Record excerpts section start

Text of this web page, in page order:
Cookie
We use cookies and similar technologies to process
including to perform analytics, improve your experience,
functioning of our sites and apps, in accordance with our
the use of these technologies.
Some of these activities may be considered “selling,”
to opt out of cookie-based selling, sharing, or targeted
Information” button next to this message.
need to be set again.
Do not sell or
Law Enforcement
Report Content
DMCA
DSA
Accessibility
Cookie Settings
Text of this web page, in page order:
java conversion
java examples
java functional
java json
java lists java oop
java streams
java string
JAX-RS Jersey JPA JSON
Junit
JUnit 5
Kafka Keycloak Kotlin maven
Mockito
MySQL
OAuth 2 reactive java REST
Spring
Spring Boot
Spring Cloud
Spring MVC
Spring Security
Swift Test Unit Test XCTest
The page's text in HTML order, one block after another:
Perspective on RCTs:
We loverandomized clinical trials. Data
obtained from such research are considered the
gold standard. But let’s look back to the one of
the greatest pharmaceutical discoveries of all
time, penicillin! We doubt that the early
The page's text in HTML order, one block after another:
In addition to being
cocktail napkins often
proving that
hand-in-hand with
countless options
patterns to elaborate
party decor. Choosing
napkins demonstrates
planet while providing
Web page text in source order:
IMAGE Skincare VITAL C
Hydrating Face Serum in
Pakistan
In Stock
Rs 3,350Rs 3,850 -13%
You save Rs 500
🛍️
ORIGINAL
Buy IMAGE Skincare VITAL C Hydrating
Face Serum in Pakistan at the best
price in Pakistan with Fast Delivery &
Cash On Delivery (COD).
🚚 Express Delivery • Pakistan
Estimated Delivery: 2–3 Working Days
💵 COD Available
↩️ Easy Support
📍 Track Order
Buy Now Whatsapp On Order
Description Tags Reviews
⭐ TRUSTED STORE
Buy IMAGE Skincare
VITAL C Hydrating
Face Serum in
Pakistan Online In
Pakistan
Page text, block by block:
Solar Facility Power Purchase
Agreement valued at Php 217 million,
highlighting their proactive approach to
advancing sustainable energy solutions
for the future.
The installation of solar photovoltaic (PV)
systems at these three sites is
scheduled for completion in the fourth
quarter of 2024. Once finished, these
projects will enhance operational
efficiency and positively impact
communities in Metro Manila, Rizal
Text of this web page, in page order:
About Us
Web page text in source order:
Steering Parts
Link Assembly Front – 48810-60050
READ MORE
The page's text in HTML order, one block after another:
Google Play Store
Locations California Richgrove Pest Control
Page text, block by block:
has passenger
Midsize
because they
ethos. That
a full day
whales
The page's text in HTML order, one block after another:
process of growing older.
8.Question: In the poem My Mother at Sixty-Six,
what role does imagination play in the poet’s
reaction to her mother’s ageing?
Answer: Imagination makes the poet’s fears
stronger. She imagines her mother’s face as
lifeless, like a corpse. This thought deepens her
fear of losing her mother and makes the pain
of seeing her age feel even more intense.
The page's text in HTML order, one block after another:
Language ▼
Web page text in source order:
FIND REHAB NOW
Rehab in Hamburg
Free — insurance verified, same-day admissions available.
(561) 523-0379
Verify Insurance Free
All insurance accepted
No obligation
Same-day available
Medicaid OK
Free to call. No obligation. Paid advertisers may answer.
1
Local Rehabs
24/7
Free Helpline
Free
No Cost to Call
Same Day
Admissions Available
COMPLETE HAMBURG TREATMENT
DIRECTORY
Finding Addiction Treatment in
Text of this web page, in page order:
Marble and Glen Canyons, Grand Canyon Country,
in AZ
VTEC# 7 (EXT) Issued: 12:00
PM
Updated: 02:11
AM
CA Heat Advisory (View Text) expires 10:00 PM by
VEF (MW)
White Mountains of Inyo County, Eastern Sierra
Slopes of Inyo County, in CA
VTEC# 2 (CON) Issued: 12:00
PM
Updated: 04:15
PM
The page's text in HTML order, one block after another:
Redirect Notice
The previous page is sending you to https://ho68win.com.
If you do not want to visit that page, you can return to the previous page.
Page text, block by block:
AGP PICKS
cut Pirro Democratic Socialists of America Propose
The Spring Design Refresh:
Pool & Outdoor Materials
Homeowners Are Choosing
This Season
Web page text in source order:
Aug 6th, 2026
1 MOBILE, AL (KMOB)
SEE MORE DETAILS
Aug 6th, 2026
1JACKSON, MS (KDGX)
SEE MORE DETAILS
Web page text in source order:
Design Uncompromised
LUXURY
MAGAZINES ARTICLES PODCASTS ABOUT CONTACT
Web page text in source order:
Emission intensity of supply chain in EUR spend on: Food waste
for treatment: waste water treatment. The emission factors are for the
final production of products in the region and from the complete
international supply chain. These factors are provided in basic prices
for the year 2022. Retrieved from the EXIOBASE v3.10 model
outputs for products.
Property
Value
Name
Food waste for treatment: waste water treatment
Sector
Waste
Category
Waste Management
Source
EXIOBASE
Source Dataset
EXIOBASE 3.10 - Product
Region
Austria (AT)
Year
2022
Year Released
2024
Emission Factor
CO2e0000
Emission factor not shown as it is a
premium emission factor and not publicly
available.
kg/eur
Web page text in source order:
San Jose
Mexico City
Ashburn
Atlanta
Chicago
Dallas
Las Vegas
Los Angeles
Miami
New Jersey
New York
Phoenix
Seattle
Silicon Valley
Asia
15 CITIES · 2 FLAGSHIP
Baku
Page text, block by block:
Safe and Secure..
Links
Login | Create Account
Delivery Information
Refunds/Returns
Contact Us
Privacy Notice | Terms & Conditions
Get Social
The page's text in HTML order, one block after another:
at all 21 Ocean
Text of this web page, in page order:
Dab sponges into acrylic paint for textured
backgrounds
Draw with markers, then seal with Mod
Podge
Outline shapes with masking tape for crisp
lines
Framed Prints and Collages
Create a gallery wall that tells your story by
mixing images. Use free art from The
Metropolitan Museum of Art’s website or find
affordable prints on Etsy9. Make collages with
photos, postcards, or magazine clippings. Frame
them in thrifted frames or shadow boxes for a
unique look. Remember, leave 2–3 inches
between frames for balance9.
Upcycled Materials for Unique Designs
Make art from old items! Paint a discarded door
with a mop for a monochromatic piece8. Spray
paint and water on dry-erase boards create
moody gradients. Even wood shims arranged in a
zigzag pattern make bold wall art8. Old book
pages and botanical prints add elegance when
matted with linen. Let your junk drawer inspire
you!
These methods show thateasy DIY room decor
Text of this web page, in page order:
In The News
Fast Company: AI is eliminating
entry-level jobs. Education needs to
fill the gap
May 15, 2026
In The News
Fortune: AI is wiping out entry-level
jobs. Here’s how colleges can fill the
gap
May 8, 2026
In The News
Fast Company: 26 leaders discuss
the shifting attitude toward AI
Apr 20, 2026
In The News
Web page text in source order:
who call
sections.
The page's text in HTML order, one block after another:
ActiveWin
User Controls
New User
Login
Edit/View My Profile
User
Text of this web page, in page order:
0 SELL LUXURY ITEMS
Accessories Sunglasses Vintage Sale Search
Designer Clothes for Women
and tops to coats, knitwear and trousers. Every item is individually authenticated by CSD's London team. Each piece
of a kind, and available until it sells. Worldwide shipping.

Record excerpts section end

# Requirement
Exactness is what counts here: write out every record again.

# Answer
Text of this web page, in page order:
Cookie
We use cookies and similar technologies to process
including to perform analytics, improve your experience,
functioning of our sites and apps, in accordance with our
the use of these technologies.
Some of these activities may be considered “selling,”
to opt out of cookie-based selling, sharing, or targeted
Information” button next to this message.
need to be set again.
Do not sell or
Law Enforcement
Report Content
DMCA
DSA
Accessibility
Cookie Settings
Text of this web page, in page order:
java conversion
java examples
java functional
java json
java lists java oop
java streams
java string
JAX-RS Jersey JPA JSON
Junit
JUnit 5
Kafka Keycloak Kotlin maven
Mockito
MySQL
OAuth 2 reactive java REST
Spring
Spring Boot
Spring Cloud
Spring MVC
Spring Security
Swift Test Unit Test XCTest
The page's text in HTML order, one block after another:
Perspective on RCTs:
We loverandomized clinical trials. Data
obtained from such research are considered the
gold standard. But let’s look back to the one of
the greatest pharmaceutical discoveries of all
time, penicillin! We doubt that the early
The page's text in HTML order, one block after another:
In addition to being
cocktail napkins often
proving that
hand-in-hand with
countless options
patterns to elaborate
party decor. Choosing
napkins demonstrates
planet while providing
Web page text in source order:
IMAGE Skincare VITAL C
Hydrating Face Serum in
Pakistan
In Stock
Rs 3,350Rs 3,850 -13%
You save Rs 500
🛍️
ORIGINAL
Buy IMAGE Skincare VITAL C Hydrating
Face Serum in Pakistan at the best
price in Pakistan with Fast Delivery &
Cash On Delivery (COD).
🚚 Express Delivery • Pakistan
Estimated Delivery: 2–3 Working Days
💵 COD Available
↩️ Easy Support
📍 Track Order
Buy Now Whatsapp On Order
Description Tags Reviews
⭐ TRUSTED STORE
Buy IMAGE Skincare
VITAL C Hydrating
Face Serum in
Pakistan Online In
Pakistan
Page text, block by block:
Solar Facility Power Purchase
Agreement valued at Php 217 million,
highlighting their proactive approach to
advancing sustainable energy solutions
for the future.
The installation of solar photovoltaic (PV)
systems at these three sites is
scheduled for completion in the fourth
quarter of 2024. Once finished, these
projects will enhance operational
efficiency and positively impact
communities in Metro Manila, Rizal
Text of this web page, in page order:
About Us
Web page text in source order:
Steering Parts
Link Assembly Front – 48810-60050
READ MORE
The page's text in HTML order, one block after another:
Google Play Store
Locations California Richgrove Pest Control
Page text, block by block:
has passenger
Midsize
because they
ethos. That
a full day
whales
The page's text in HTML order, one block after another:
process of growing older.
8.Question: In the poem My Mother at Sixty-Six,
what role does imagination play in the poet’s
reaction to her mother’s ageing?
Answer: Imagination makes the poet’s fears
stronger. She imagines her mother’s face as
lifeless, like a corpse. This thought deepens her
fear of losing her mother and makes the pain
of seeing her age feel even more intense.
The page's text in HTML order, one block after another:
Language ▼
Web page text in source order:
FIND REHAB NOW
Rehab in Hamburg
Free — insurance verified, same-day admissions available.
(561) 523-0379
Verify Insurance Free
All insurance accepted
No obligation
Same-day available
Medicaid OK
Free to call. No obligation. Paid advertisers may answer.
1
Local Rehabs
24/7
Free Helpline
Free
No Cost to Call
Same Day
Admissions Available
COMPLETE HAMBURG TREATMENT
DIRECTORY
Finding Addiction Treatment in
Text of this web page, in page order:
Marble and Glen Canyons, Grand Canyon Country,
in AZ
VTEC# 7 (EXT) Issued: 12:00
PM
Updated: 02:11
AM
CA Heat Advisory (View Text) expires 10:00 PM by
VEF (MW)
White Mountains of Inyo County, Eastern Sierra
Slopes of Inyo County, in CA
VTEC# 2 (CON) Issued: 12:00
PM
Updated: 04:15
PM
The page's text in HTML order, one block after another:
Redirect Notice
The previous page is sending you to https://ho68win.com.
If you do not want to visit that page, you can return to the previous page.
Page text, block by block:
AGP PICKS
cut Pirro Democratic Socialists of America Propose
The Spring Design Refresh:
Pool & Outdoor Materials
Homeowners Are Choosing
This Season
Web page text in source order:
Aug 6th, 2026
1 MOBILE, AL (KMOB)
SEE MORE DETAILS
Aug 6th, 2026
1JACKSON, MS (KDGX)
SEE MORE DETAILS
Web page text in source order:
Design Uncompromised
LUXURY
MAGAZINES ARTICLES PODCASTS ABOUT CONTACT
Web page text in source order:
Emission intensity of supply chain in EUR spend on: Food waste
for treatment: waste water treatment. The emission factors are for the
final production of products in the region and from the complete
international supply chain. These factors are provided in basic prices
for the year 2022. Retrieved from the EXIOBASE v3.10 model
outputs for products.
Property
Value
Name
Food waste for treatment: waste water treatment
Sector
Waste
Category
Waste Management
Source
EXIOBASE
Source Dataset
EXIOBASE 3.10 - Product
Region
Austria (AT)
Year
2022
Year Released
2024
Emission Factor
CO2e0000
Emission factor not shown as it is a
premium emission factor and not publicly
available.
kg/eur
Web page text in source order:
San Jose
Mexico City
Ashburn
Atlanta
Chicago
Dallas
Las Vegas
Los Angeles
Miami
New Jersey
New York
Phoenix
Seattle
Silicon Valley
Asia
15 CITIES · 2 FLAGSHIP
Baku
Page text, block by block:
Safe and Secure..
Links
Login | Create Account
Delivery Information
Refunds/Returns
Contact Us
Privacy Notice | Terms & Conditions
Get Social
The page's text in HTML order, one block after another:
at all 21 Ocean
Text of this web page, in page order:
Dab sponges into acrylic paint for textured
backgrounds
Draw with markers, then seal with Mod
Podge
Outline shapes with masking tape for crisp
lines
Framed Prints and Collages
Create a gallery wall that tells your story by
mixing images. Use free art from The
Metropolitan Museum of Art’s website or find
affordable prints on Etsy9. Make collages with
photos, postcards, or magazine clippings. Frame
them in thrifted frames or shadow boxes for a
unique look. Remember, leave 2–3 inches
between frames for balance9.
Upcycled Materials for Unique Designs
Make art from old items! Paint a discarded door
with a mop for a monochromatic piece8. Spray
paint and water on dry-erase boards create
moody gradients. Even wood shims arranged in a
zigzag pattern make bold wall art8. Old book
pages and botanical prints add elegance when
matted with linen. Let your junk drawer inspire
you!
These methods show thateasy DIY room decor
Text of this web page, in page order:
In The News
Fast Company: AI is eliminating
entry-level jobs. Education needs to
fill the gap
May 15, 2026
In The News
Fortune: AI is wiping out entry-level
jobs. Here’s how colleges can fill the
gap
May 8, 2026
In The News
Fast Company: 26 leaders discuss
the shifting attitude toward AI
Apr 20, 2026
In The News
Web page text in source order:
who call
sections.
The page's text in HTML order, one block after another:
ActiveWin
User Controls
New User
Login
Edit/View My Profile
User
Text of this web page, in page order:
0 SELL LUXURY ITEMS
Accessories Sunglasses Vintage Sale Search
Designer Clothes for Women
and tops to coats, knitwear and trousers. Every item is individually authenticated by CSD's London team. Each piece
of a kind, and available until it sells. Worldwide shipping.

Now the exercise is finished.